I've got a brand new 500GB hard drive, a reinstalled operating system, and a heck of a lot of catching up to do. Yesterday's project was to get Eclipse, Processing (UI), and Subclipse (SVN) installed so that I can run PhyloWidget and my own code as they were before the crash happened last Sat night (1.5 weeks ago). So that was an accomplishment because I had to remember how I'd installed everything in the past couple months, but I got it working. 

Today's issues are figuring out why my common name search is buggy and then proceeding onto dealing with searching multiple databases for images. At the same time I'll also need to make inroads into writing UI elements for each of these features and then integrating the code and the UI stuff into the PhyloWidget program.

The buggy-ness of the common name search refers to the fact that when I post data to the ubio.com search form and get the resulting HTML page, the page I get is not the same as the page I see when I do the same search in my browser. My code receives the HTML for an "Advance Search" page, rather than a results page. I've had my program print out the URL it's requesting, and it's the same as the results page URL in my browser, yet the HTML is for an advance search page. Totally strange. Any ideas, anyone? 

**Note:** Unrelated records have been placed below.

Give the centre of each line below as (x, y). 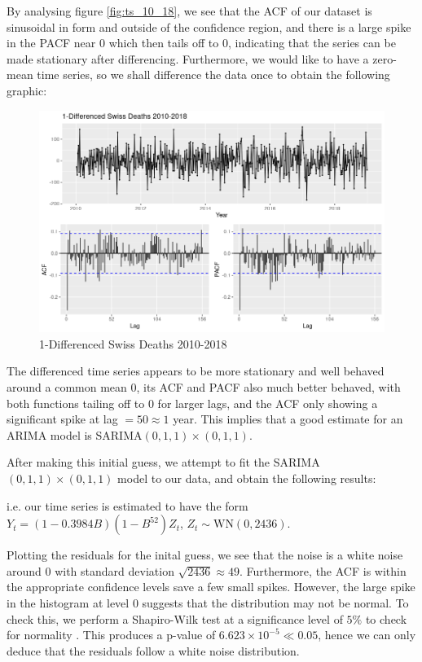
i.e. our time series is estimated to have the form (127, 505)
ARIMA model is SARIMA (75, 434)
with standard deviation (114, 570)
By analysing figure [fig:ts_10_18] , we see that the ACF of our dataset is (189, 11)
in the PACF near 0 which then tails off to (113, 43)
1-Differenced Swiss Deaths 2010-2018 (133, 343)
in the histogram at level (68, 602)
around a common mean (67, 387)
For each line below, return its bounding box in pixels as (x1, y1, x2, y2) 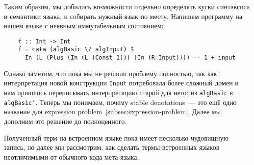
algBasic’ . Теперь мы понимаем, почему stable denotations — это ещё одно (4, 97, 237, 107)
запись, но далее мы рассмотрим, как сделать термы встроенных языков (4, 142, 220, 152)
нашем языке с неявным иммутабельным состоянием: (4, 21, 164, 31)
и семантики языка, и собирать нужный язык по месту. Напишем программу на (4, 11, 242, 21)
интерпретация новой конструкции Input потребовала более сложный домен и (4, 78, 239, 88)
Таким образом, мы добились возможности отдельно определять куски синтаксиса (4, 1, 250, 11)
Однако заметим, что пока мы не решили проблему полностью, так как (4, 68, 217, 78)
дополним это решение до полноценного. (4, 116, 127, 126)

I'm also concerned about the SVN process, because whenever I want to update to a new revision of PhyloWidget, Eclipse overwrites the one I'm currently using. If I make changes and start including my own code, I want to be able to download revisions without deleting my own work. If you know anything about how to manage this, please share. 

Glad to be back on track, but it's an uphill battle as always!